Back

OpenGeoHub Summer School Siegburg 2022

Summer School 2022 / KISTE project workshop:
“Open Source solutions for Earth system data
(R, OSGeo, Python)”

Dates: 28 August 2022 – 03 September 2022 Location: Friendly City Hotel Oktopus, Siegburg (Germany) OpenGeoHub Summer School is an annual event that has been running at various locations in Europe and Canada and Australia since 2010. Every year, we invite researchers and specialists who we think are especially active (and successful) in developing open source software and open data, and helping other researchers improve their analysis and modeling frameworks. The 2022 event will be held in a hybrid form with physical lectures and hackathons with the support from the KISTE project. The Summer School will include:
  • Live presentations and demos by leading R and OSGeo developers,
  • 5 days of Earth System Analysis training sessions and R / OSGeo tutorials
    • Including 1 day of R-Spatial workshops,
    • Including 1 focus day “extreme events”
  • Discussion panels and break-out rooms.

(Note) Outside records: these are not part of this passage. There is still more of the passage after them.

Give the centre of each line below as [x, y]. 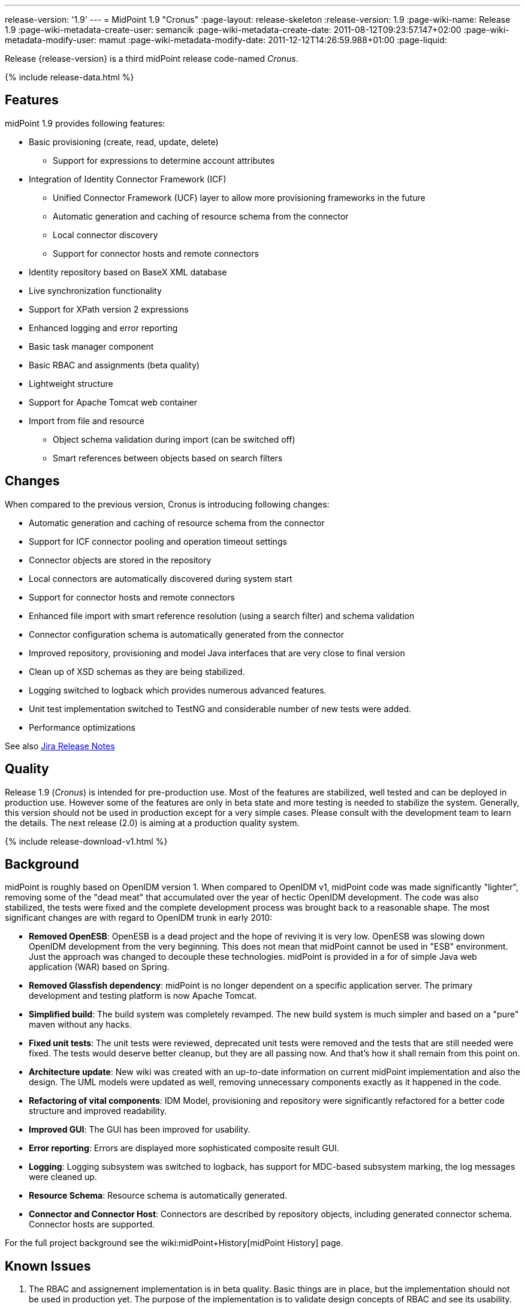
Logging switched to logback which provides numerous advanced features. [178, 690]
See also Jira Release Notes [60, 746]
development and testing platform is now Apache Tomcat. [143, 996]
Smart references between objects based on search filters [168, 458]
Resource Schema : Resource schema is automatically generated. [158, 1196]
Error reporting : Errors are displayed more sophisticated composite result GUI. [184, 1148]
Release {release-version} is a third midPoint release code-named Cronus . [152, 58]
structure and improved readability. [98, 1111]

This Summer School is a not-for-profit event and can be followed online.

Videorecordings

Julia is a programming language that is simple to write and scriptable like Python and R, but fast like C or C++. At 10 years, it’s a young language, so the ecosystem isn’t as large and mature as you want it to be. Maarten Pronk was an early adopter of the language in his research at Deltares, a Dutch research institute. In this lecture(s) he introduced Julia, his motivation to use it and his OSS journey. Half of the lecture was non-spatial, while the latter half focused on the JuliaGeo ecosystem and showcased some of the possibilities of the Julia language.

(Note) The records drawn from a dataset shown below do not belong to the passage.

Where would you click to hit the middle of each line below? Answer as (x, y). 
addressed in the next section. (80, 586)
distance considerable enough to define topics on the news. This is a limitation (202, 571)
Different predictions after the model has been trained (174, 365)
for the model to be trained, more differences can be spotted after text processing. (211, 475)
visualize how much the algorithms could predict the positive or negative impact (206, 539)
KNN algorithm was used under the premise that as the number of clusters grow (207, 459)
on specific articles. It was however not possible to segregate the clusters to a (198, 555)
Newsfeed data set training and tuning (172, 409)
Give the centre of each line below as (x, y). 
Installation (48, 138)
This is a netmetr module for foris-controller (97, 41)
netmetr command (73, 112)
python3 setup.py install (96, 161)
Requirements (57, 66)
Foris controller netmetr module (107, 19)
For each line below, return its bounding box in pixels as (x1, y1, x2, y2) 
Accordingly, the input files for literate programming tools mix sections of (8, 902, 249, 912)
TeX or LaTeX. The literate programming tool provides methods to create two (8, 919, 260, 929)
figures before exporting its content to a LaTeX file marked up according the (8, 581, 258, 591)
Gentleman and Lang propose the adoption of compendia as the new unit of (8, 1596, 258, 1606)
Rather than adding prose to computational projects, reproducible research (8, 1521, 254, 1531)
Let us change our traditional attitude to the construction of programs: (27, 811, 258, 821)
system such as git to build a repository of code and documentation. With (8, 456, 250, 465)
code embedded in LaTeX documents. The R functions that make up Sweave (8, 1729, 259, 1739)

All materials are available here: https://av.tib.eu/media/59405

This session introduced the machine-learning framework {mlr3} in R. {mlr3} is a framework similar to {tidymodels} but based on different backends. It heavily relies on {data.table} and {future} and is built using the R6 object-oriented-programming class. Essential building blocks and basic concepts were presented to participants and applied afterwards in a hands-on tutorial part.
All materials are available here: https://av.tib.eu/media/59409


In this first part, the participants saw how it is possible to visualise large cloud-optimised data sets in R. They used R packages {leaflet} and {leafem}, and specifically the development version of {leafem}. They saw how to render large vector and raster data sets that are remotely hosted (an AWS S3 bucket in this case) and learned how to control styling and appearance. In this second part, they learned how to prepare their own data in order to host them in the cloud and visualise them using the tools from the first session. This part was mostly about using the command line to prepare data, rather than using R. This part was important as the future of data analysis lies more and more in the cloud and it gave the participants the means to share their large data sets with the world (or whoever they wanted to share them with).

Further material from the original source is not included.